God gift you with His peace today wherever you are. We wish you were here.

Berniece

Friendships

I’ve been pondering what makes friendships. By living here I’ve been given a great variety of friends that I would never have known had I married the Kansas farmer. Instead, I married my best friend and said, “Whether thou goest I will go.”

Gisela Gracia became my first best friend here in the city. Our personalities were so much alike that even now writing about her, I stop and remember and miss her, but she went Home many years ago when we were both still young.

I spent today with Shelly from Brooklyn. She introduced delicious Trinidadian food that we ate in her little apartment by Prospect Park before walking through the Brooklyn zoo. Shelly gets me, like my childhood friends never can, in that she understands city living.

The mission sees a constant turnover of staff, but the Akinyombo family remains. We have a background: revivals, communions, Mama’s passing, sickness, school programs, Bible School. These and more bring “ties that bind.”

Can brothers and sisters with Amish backgrounds share the deepest things of life with the Holdeman Mennonite raised in Kansas? Brother Louie Wengerd offered that we could buy a cottage at Homestead Heights. I believe we’d feel right at home with these Pennsylvania people – our family here in the East. (No plans!)

I have a little sister in Virginia. Anyone who knows both of us thinks that we don’t look anything alike, but her and I went through a heap of trouble that drove us together. (Love you Kari.)

The one who calls Laurence, “Papa,” doesn’t share his skin color. Helen Berniece will always be a part of us as will her parents and grandparents.

I cannot forget my childhood friends. They were there then. They’re here for me now.

We care about the young men who lived with us in the Woodside apartment. They are friends. We’re proud of them.

This list is a long way from finished, but I’m going to quit. It’s been a good exercise to realize how blessed I am as we sit alone – so often alone – in our apartment.

What makes a friendship? How can we have more friends?

Berniece

Plans Go Awry

“The best laid plans of mice and men often go awry” (Robert Burns).

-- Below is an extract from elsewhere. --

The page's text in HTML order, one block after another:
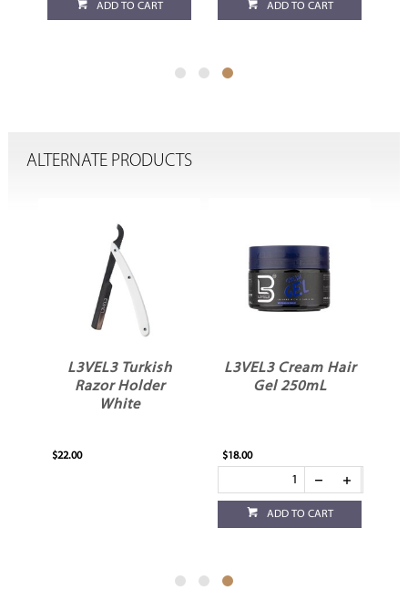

This quote repeats itself in my mind after a “plans-go-awry weekend” and again today while we wait in a doctor’s office. Laurence took off work a week and a half ago to come here. First, we couldn’t get in the building, and then when we did, the door to the doctor’s office stayed locked. Frustrated, we went home. Laurence found the appointment card. I’m the one who put the wrong date on the calendar.

Back up to the wedding weekend. Sam had a car booked. I’d get off from work early. We’d arrive in PA in plenty of time to prepare for the pre-wedding activities, a seamless plan that eased all anxiety.

“The best laid plans go awry.” No rental cars were available. Zero! (Sorry, we didn’t check Turo.) It’s Sam’s story to tell how they arrived in PA. Plan B: We’d ride with the Reuben Akinyombo family, which included Dad and Mom, three children, and Papa. I contacted Laurence, but once more gave him the wrong information. Laurence is not connected to his phone, a good thing except when I’m trying to reach him.

My anxiety mounted. The two Akinyombo children who I work with and I did manage to meet hubby with the luggage. I should not have fretted. We four reached the mission. All the while, I’m calculating time. It looked like we were doing okay. Reuben said they’d be at the mission soon. However, they were on African time or maybe, held up by traffic going to the Yankee game.

Laurence said, “I’m not going if I’m squished.

I said, “I’m not going if you’re not.” Staying home looked appealing, but when the bride’s parents messaged, I did feel quite wanted at the wedding so . . .Time marched on. The Akinyombo children merrily ate lunch.

Mid-afternoon, we all climbed in with the driver for PA. Laurence wasn’t too squished. We traveled at a good speed. I was hopeful. I did not take into account restroom breaks, change clothes stop, and then when we’re already quite late, someone needed a pharmacy. Mostly, I’d decided to roll with it, trying not to think how we’d get home after the wedding.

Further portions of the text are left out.